» Instructions to follow:
Pictures excluded, set down exactly the lines from the one containing "MOD021KM.A2024226.0215.007.2025121112503.nc [26, 304, 295, 319]" through the final line of the material, and only those.

» Data records:
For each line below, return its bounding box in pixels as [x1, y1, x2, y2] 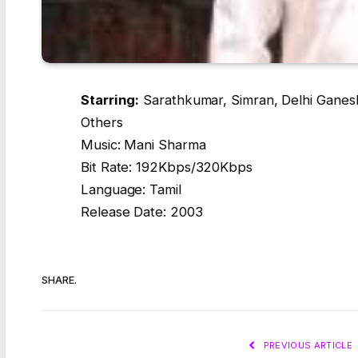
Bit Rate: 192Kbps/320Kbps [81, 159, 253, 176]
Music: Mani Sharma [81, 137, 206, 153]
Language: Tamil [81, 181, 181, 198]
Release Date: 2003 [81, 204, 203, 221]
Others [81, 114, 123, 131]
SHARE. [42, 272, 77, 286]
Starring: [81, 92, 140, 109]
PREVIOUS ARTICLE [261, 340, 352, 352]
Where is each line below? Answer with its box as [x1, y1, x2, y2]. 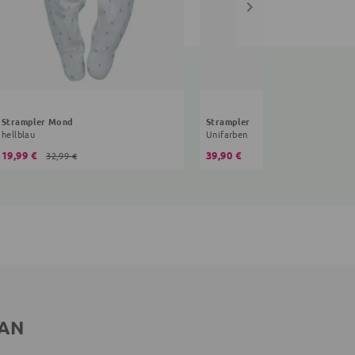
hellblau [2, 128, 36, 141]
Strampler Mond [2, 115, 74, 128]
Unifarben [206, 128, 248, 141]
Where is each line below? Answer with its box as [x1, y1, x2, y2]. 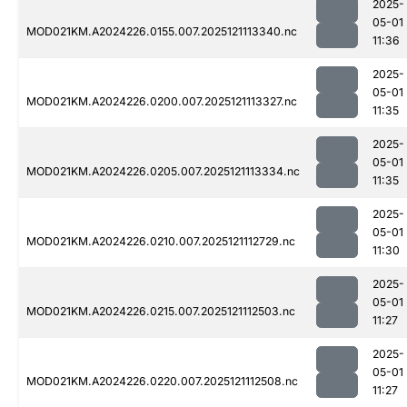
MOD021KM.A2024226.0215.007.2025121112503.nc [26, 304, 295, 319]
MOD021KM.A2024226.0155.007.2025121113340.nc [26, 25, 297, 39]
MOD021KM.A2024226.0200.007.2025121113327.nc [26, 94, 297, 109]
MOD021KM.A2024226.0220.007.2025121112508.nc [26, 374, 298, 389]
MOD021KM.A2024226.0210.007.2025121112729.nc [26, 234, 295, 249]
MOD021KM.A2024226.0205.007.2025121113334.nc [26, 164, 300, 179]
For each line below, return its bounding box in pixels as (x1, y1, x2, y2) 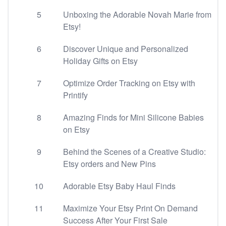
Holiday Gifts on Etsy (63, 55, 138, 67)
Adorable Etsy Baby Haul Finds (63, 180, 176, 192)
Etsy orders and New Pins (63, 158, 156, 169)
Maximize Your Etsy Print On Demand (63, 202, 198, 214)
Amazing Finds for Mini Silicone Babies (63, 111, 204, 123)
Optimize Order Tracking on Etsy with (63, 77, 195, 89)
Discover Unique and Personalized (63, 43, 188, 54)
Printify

» Solution:
MOD021KM.A2024226.0215.007.2025121112503.nc [26, 304, 295, 319]
MOD021KM.A2024226.0155.007.2025121113340.nc [26, 25, 297, 39]
MOD021KM.A2024226.0200.007.2025121113327.nc [26, 94, 297, 109]
MOD021KM.A2024226.0220.007.2025121112508.nc [26, 374, 298, 389]
MOD021KM.A2024226.0210.007.2025121112729.nc [26, 234, 295, 249]
MOD021KM.A2024226.0205.007.2025121113334.nc [26, 164, 300, 179]
For each line below, return its bounding box in pixels as (x1, y1, x2, y2) 
Holiday Gifts on Etsy (63, 55, 138, 67)
Adorable Etsy Baby Haul Finds (63, 180, 176, 192)
Etsy orders and New Pins (63, 158, 156, 169)
Maximize Your Etsy Print On Demand (63, 202, 198, 214)
Amazing Finds for Mini Silicone Babies (63, 111, 204, 123)
Optimize Order Tracking on Etsy with (63, 77, 195, 89)
Discover Unique and Personalized (63, 43, 188, 54)
Printify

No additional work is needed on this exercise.